▶ **Source records**:
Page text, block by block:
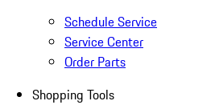
Schedule Service
Service Center
Order Parts
Shopping Tools
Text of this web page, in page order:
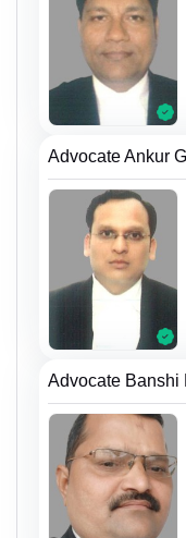
Advocate Ankur
Advocate Banshi
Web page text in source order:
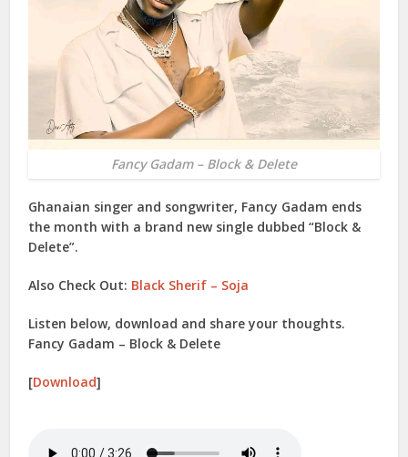
Fancy Gadam – Block & Delete
Ghanaian singer and songwriter, Fancy Gadam ends
the month with a brand new single dubbed “Block &
Delete”.
Also Check Out: Black Sherif – Soja
Listen below, download and share your thoughts.
Fancy Gadam – Block & Delete
[Download]
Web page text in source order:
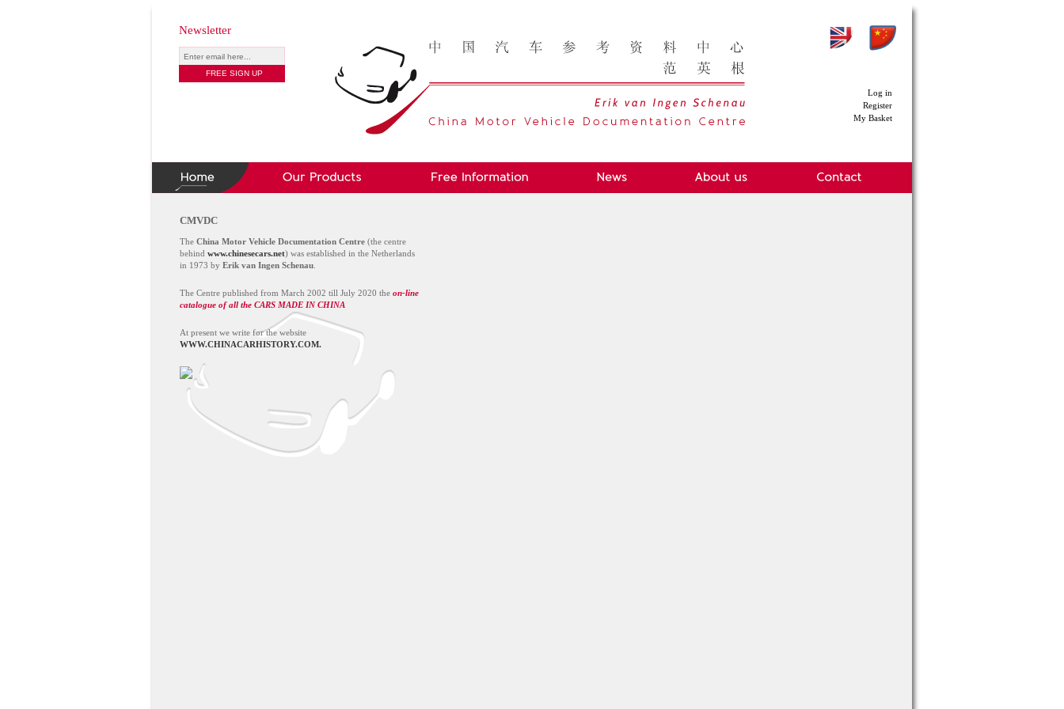
Newsletter
Log in
Register
My Basket
CMVDC
The China Motor Vehicle Documentation Centre (the centre
behind www.chinesecars.net) was established in the Netherlands
in 1973 by Erik van Ingen Schenau
The Centre published from March 2002 till July 2020 the on-line
catalogue of all the CARS MADE IN CHINA
At present we write for the website
WWW.CHINACARHISTORY.COM.
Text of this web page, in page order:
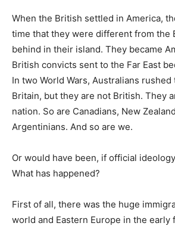
When the British settled in America,
time that they were different from the
behind in their island. They became
British convicts sent to the Far East
In two World Wars, Australians
Britain, but they are not British. They
nation. So are Canadians, New
Argentinians. And so are we.
Or would have been, if official
What has happened?
First of all, there was the huge
world and Eastern Europe in the early
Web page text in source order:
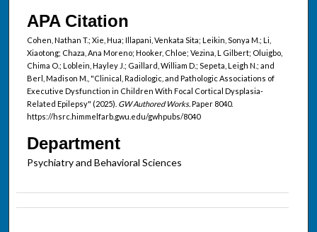
APA Citation
Cohen, Nathan T.; Xie, Hua; Illapani, Venkata Sita; Leikin, Sonya M.; Li,
Xiaotong; Chaza, Ana Moreno; Hooker, Chloe; Vezina, L Gilbert; Oluigbo,
Chima O.; Loblein, Hayley J.; Gaillard, William D.; Sepeta, Leigh N.; and
Berl, Madison M., "Clinical, Radiologic, and Pathologic Associations of
Executive Dysfunction in Children With Focal Cortical Dysplasia-
Related Epilepsy" (2025). GW Authored Works.Paper 8040.
https://hsrc.himmelfarb.gwu.edu/gwhpubs/8040
Department
Psychiatry and Behavioral Sciences
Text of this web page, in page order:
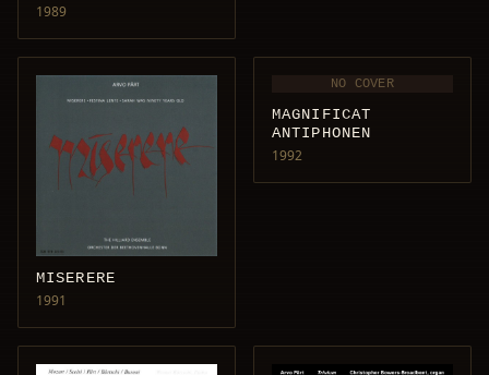
1989
MISERERE
1991
NO COVER
MAGNIFICAT
ANTIPHONEN
1992
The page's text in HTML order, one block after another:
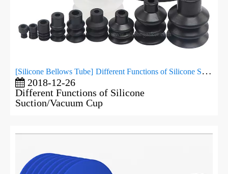
[Silicone Bellows Tube] Different Functions of Silicone Suction/Vacuum Cup
2018-12-26
Different Functions of Silicone
Suction/Vacuum Cup
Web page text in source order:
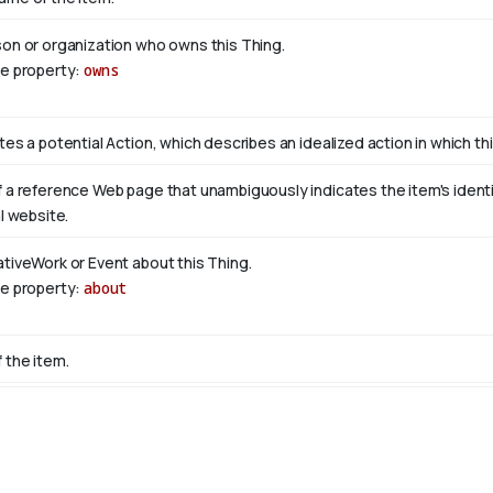
or organization who owns this Thing.
property:owns
a potential Action, which describes an idealized action in which
a reference Web page that unambiguously indicates the item's
website.
or Event about this Thing.
property:about
the item.
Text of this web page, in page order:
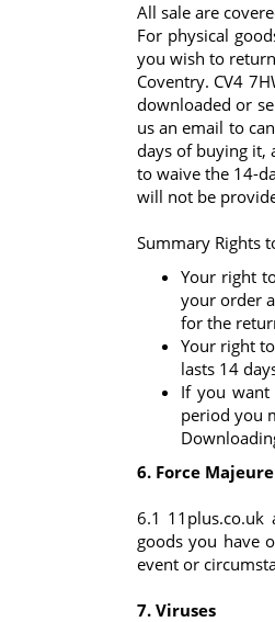
All sale are
For physical
you wish to
Coventry. CV4
downloaded or
us an email to
days of buying it,
to waive the 14-
will not be
Summary Rights
Your right
your order
for the
Your right
lasts 14
If you
period you
6. Force Majeure
6.1
goods you have
event or
7. Viruses
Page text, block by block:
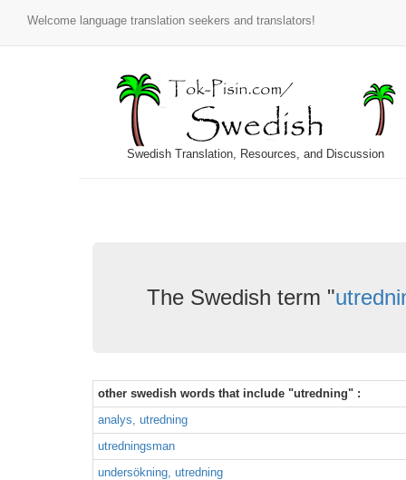
Welcome language translation seekers and translators!
Swedish Translation, Resources, and Discussion
The Swedish term "
other swedish words that include "utredning" :
analys, utredning
utredningsman
undersökning, utredning
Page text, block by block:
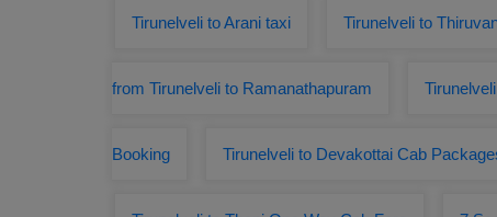
Tirunelveli to Arani taxi Tirunelveli to
from Tirunelveli to Ramanathapuram
Booking Tirunelveli to Devakottai Cab
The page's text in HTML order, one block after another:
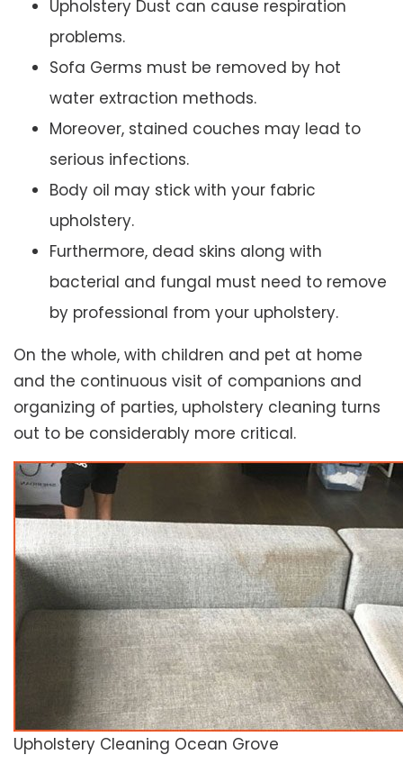
Upholstery Dust can cause respiration
problems.
Sofa Germs must be removed by hot
water extraction methods.
Moreover, stained couches may lead to
serious infections.
Body oil may stick with your fabric
upholstery.
Furthermore, dead skins along with
bacterial and fungal must need to remove
by professional from your upholstery.
On the whole, with children and pet at home
and the continuous visit of companions and
organizing of parties, upholstery cleaning turns
out to be considerably more critical.
Upholstery Cleaning Ocean Grove
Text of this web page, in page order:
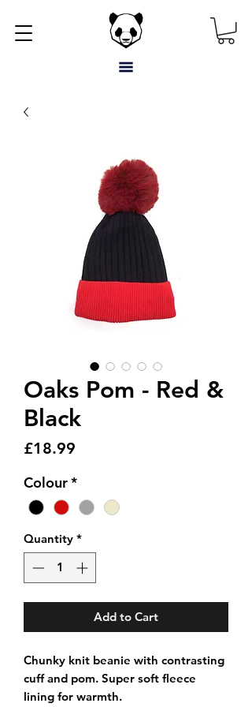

▶ **Work to complete**:
Give the entries above again word for word, without the pictures.

▶ **Solved problem**:
Page text, block by block:
Schedule Service
Service Center
Order Parts
Shopping Tools
Text of this web page, in page order:
Advocate Ankur
Advocate Banshi
Web page text in source order:
Fancy Gadam – Block & Delete
Ghanaian singer and songwriter, Fancy Gadam ends
the month with a brand new single dubbed “Block &
Delete”.
Also Check Out: Black Sherif – Soja
Listen below, download and share your thoughts.
Fancy Gadam – Block & Delete
[Download]
Web page text in source order:
Newsletter
Log in
Register
My Basket
CMVDC
The China Motor Vehicle Documentation Centre (the centre
behind www.chinesecars.net) was established in the Netherlands
in 1973 by Erik van Ingen Schenau
The Centre published from March 2002 till July 2020 the on-line
catalogue of all the CARS MADE IN CHINA
At present we write for the website
WWW.CHINACARHISTORY.COM.
Text of this web page, in page order:
When the British settled in America,
time that they were different from the
behind in their island. They became
British convicts sent to the Far East
In two World Wars, Australians
Britain, but they are not British. They
nation. So are Canadians, New
Argentinians. And so are we.
Or would have been, if official
What has happened?
First of all, there was the huge
world and Eastern Europe in the early
Web page text in source order:
APA Citation
Cohen, Nathan T.; Xie, Hua; Illapani, Venkata Sita; Leikin, Sonya M.; Li,
Xiaotong; Chaza, Ana Moreno; Hooker, Chloe; Vezina, L Gilbert; Oluigbo,
Chima O.; Loblein, Hayley J.; Gaillard, William D.; Sepeta, Leigh N.; and
Berl, Madison M., "Clinical, Radiologic, and Pathologic Associations of
Executive Dysfunction in Children With Focal Cortical Dysplasia-
Related Epilepsy" (2025). GW Authored Works.Paper 8040.
https://hsrc.himmelfarb.gwu.edu/gwhpubs/8040
Department
Psychiatry and Behavioral Sciences
Text of this web page, in page order:
1989
MISERERE
1991
NO COVER
MAGNIFICAT
ANTIPHONEN
1992
The page's text in HTML order, one block after another:
[Silicone Bellows Tube] Different Functions of Silicone Suction/Vacuum Cup
2018-12-26
Different Functions of Silicone
Suction/Vacuum Cup
Web page text in source order:
or organization who owns this Thing.
property:owns
a potential Action, which describes an idealized action in which
a reference Web page that unambiguously indicates the item's
website.
or Event about this Thing.
property:about
the item.
Text of this web page, in page order:
All sale are
For physical
you wish to
Coventry. CV4
downloaded or
us an email to
days of buying it,
to waive the 14-
will not be
Summary Rights
Your right
your order
for the
Your right
lasts 14
If you
period you
6. Force Majeure
6.1
goods you have
event or
7. Viruses
Page text, block by block:
Welcome language translation seekers and translators!
Swedish Translation, Resources, and Discussion
The Swedish term "
other swedish words that include "utredning" :
analys, utredning
utredningsman
undersökning, utredning
Page text, block by block:
Tirunelveli to Arani taxi Tirunelveli to
from Tirunelveli to Ramanathapuram
Booking Tirunelveli to Devakottai Cab
The page's text in HTML order, one block after another:
Upholstery Dust can cause respiration
problems.
Sofa Germs must be removed by hot
water extraction methods.
Moreover, stained couches may lead to
serious infections.
Body oil may stick with your fabric
upholstery.
Furthermore, dead skins along with
bacterial and fungal must need to remove
by professional from your upholstery.
On the whole, with children and pet at home
and the continuous visit of companions and
organizing of parties, upholstery cleaning turns
out to be considerably more critical.
Upholstery Cleaning Ocean Grove
Text of this web page, in page order:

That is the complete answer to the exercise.